• _PROBLEM DESCRIPTION_
Word for word, the data below must be repeated in full; no picture is to be included.
** Opening ENTRIES SHOWN block **
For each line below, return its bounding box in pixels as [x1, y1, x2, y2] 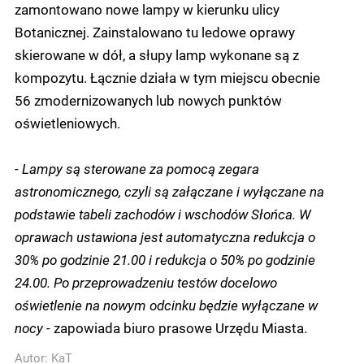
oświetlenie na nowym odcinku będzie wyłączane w [15, 295, 318, 314]
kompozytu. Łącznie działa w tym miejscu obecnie [15, 67, 320, 86]
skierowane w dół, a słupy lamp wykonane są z [15, 45, 299, 63]
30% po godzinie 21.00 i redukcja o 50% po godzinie [15, 249, 315, 268]
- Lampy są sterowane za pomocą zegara [15, 158, 259, 177]
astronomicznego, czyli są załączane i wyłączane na [15, 181, 324, 200]
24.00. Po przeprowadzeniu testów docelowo [15, 272, 277, 291]
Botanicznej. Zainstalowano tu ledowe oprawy [15, 22, 295, 41]
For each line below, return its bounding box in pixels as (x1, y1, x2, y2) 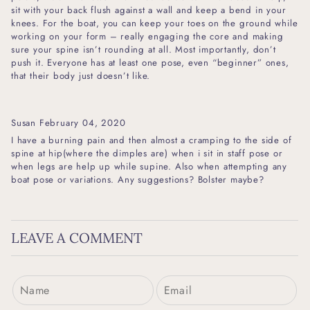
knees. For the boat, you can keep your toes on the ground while (11, 16, 298, 30)
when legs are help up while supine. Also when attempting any (11, 160, 287, 174)
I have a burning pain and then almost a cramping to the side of (11, 134, 292, 147)
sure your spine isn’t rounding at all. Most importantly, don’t (11, 42, 276, 56)
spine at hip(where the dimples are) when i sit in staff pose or (11, 147, 283, 161)
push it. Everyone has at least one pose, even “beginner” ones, (11, 55, 289, 69)
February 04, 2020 (39, 116, 126, 129)
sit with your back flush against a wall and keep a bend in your (11, 3, 286, 17)
** Closing ENTRIES SHOWN block **
• _RESULT_
For each line below, return its bounding box in pixels as [x1, y1, x2, y2] 
oświetlenie na nowym odcinku będzie wyłączane w [15, 295, 318, 314]
kompozytu. Łącznie działa w tym miejscu obecnie [15, 67, 320, 86]
skierowane w dół, a słupy lamp wykonane są z [15, 45, 299, 63]
30% po godzinie 21.00 i redukcja o 50% po godzinie [15, 249, 315, 268]
- Lampy są sterowane za pomocą zegara [15, 158, 259, 177]
astronomicznego, czyli są załączane i wyłączane na [15, 181, 324, 200]
24.00. Po przeprowadzeniu testów docelowo [15, 272, 277, 291]
Botanicznej. Zainstalowano tu ledowe oprawy [15, 22, 295, 41]
For each line below, return its bounding box in pixels as (x1, y1, x2, y2) 
knees. For the boat, you can keep your toes on the ground while (11, 16, 298, 30)
when legs are help up while supine. Also when attempting any (11, 160, 287, 174)
I have a burning pain and then almost a cramping to the side of (11, 134, 292, 147)
sure your spine isn’t rounding at all. Most importantly, don’t (11, 42, 276, 56)
spine at hip(where the dimples are) when i sit in staff pose or (11, 147, 283, 161)
push it. Everyone has at least one pose, even “beginner” ones, (11, 55, 289, 69)
February 04, 2020 (39, 116, 126, 129)
sit with your back flush against a wall and keep a bend in your (11, 3, 286, 17)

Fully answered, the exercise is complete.